* _TASK GOAL_
When you reach the entries below, transcribe each one exactly as it stands.

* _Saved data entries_
──────

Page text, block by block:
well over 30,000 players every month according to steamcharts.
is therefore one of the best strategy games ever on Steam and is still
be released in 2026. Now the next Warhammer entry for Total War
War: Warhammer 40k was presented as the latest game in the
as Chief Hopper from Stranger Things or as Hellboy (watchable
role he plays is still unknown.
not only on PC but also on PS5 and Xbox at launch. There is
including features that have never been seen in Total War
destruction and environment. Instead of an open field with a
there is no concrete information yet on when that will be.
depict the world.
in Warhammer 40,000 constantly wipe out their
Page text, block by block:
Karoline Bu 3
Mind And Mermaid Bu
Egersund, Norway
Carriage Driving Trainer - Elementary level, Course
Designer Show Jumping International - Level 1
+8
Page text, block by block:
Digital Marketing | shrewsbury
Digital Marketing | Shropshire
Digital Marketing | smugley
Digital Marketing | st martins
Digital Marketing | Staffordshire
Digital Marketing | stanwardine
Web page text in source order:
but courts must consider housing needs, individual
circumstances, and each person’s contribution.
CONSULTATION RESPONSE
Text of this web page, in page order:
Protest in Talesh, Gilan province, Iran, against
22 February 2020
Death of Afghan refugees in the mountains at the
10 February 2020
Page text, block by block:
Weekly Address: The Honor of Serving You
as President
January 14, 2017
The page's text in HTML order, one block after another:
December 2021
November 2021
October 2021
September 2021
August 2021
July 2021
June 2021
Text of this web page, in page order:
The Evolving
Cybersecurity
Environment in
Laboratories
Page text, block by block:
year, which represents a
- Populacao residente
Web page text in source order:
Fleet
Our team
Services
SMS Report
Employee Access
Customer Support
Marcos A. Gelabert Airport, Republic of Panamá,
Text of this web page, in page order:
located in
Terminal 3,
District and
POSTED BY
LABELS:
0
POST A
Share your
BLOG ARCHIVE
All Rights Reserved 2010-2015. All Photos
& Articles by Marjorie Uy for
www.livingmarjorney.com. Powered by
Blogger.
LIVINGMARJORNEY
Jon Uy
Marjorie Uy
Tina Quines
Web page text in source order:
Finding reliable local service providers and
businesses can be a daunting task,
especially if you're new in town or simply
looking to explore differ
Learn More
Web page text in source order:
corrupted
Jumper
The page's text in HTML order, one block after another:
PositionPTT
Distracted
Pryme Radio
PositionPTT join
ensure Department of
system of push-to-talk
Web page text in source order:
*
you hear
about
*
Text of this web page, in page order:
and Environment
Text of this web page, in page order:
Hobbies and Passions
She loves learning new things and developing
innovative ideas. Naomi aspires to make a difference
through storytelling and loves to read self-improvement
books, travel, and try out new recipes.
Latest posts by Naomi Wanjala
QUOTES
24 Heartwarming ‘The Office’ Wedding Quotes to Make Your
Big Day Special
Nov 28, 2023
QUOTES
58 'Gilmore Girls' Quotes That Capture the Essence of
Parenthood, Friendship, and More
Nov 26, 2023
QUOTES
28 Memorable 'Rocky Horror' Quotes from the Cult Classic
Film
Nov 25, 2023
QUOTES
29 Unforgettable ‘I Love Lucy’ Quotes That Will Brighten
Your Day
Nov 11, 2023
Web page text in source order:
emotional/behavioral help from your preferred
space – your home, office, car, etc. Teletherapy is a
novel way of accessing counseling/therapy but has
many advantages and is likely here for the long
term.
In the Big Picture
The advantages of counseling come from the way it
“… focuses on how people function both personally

──────

* _EXERCISE RESULT_
Page text, block by block:
well over 30,000 players every month according to steamcharts.
is therefore one of the best strategy games ever on Steam and is still
be released in 2026. Now the next Warhammer entry for Total War
War: Warhammer 40k was presented as the latest game in the
as Chief Hopper from Stranger Things or as Hellboy (watchable
role he plays is still unknown.
not only on PC but also on PS5 and Xbox at launch. There is
including features that have never been seen in Total War
destruction and environment. Instead of an open field with a
there is no concrete information yet on when that will be.
depict the world.
in Warhammer 40,000 constantly wipe out their
Page text, block by block:
Karoline Bu 3
Mind And Mermaid Bu
Egersund, Norway
Carriage Driving Trainer - Elementary level, Course
Designer Show Jumping International - Level 1
+8
Page text, block by block:
Digital Marketing | shrewsbury
Digital Marketing | Shropshire
Digital Marketing | smugley
Digital Marketing | st martins
Digital Marketing | Staffordshire
Digital Marketing | stanwardine
Web page text in source order:
but courts must consider housing needs, individual
circumstances, and each person’s contribution.
CONSULTATION RESPONSE
Text of this web page, in page order:
Protest in Talesh, Gilan province, Iran, against
22 February 2020
Death of Afghan refugees in the mountains at the
10 February 2020
Page text, block by block:
Weekly Address: The Honor of Serving You
as President
January 14, 2017
The page's text in HTML order, one block after another:
December 2021
November 2021
October 2021
September 2021
August 2021
July 2021
June 2021
Text of this web page, in page order:
The Evolving
Cybersecurity
Environment in
Laboratories
Page text, block by block:
year, which represents a
- Populacao residente
Web page text in source order:
Fleet
Our team
Services
SMS Report
Employee Access
Customer Support
Marcos A. Gelabert Airport, Republic of Panamá,
Text of this web page, in page order:
located in
Terminal 3,
District and
POSTED BY
LABELS:
0
POST A
Share your
BLOG ARCHIVE
All Rights Reserved 2010-2015. All Photos
& Articles by Marjorie Uy for
www.livingmarjorney.com. Powered by
Blogger.
LIVINGMARJORNEY
Jon Uy
Marjorie Uy
Tina Quines
Web page text in source order:
Finding reliable local service providers and
businesses can be a daunting task,
especially if you're new in town or simply
looking to explore differ
Learn More
Web page text in source order:
corrupted
Jumper
The page's text in HTML order, one block after another:
PositionPTT
Distracted
Pryme Radio
PositionPTT join
ensure Department of
system of push-to-talk
Web page text in source order:
*
you hear
about
*
Text of this web page, in page order:
and Environment
Text of this web page, in page order:
Hobbies and Passions
She loves learning new things and developing
innovative ideas. Naomi aspires to make a difference
through storytelling and loves to read self-improvement
books, travel, and try out new recipes.
Latest posts by Naomi Wanjala
QUOTES
24 Heartwarming ‘The Office’ Wedding Quotes to Make Your
Big Day Special
Nov 28, 2023
QUOTES
58 'Gilmore Girls' Quotes That Capture the Essence of
Parenthood, Friendship, and More
Nov 26, 2023
QUOTES
28 Memorable 'Rocky Horror' Quotes from the Cult Classic
Film
Nov 25, 2023
QUOTES
29 Unforgettable ‘I Love Lucy’ Quotes That Will Brighten
Your Day
Nov 11, 2023
Web page text in source order:
emotional/behavioral help from your preferred
space – your home, office, car, etc. Teletherapy is a
novel way of accessing counseling/therapy but has
many advantages and is likely here for the long
term.
In the Big Picture
The advantages of counseling come from the way it
“… focuses on how people function both personally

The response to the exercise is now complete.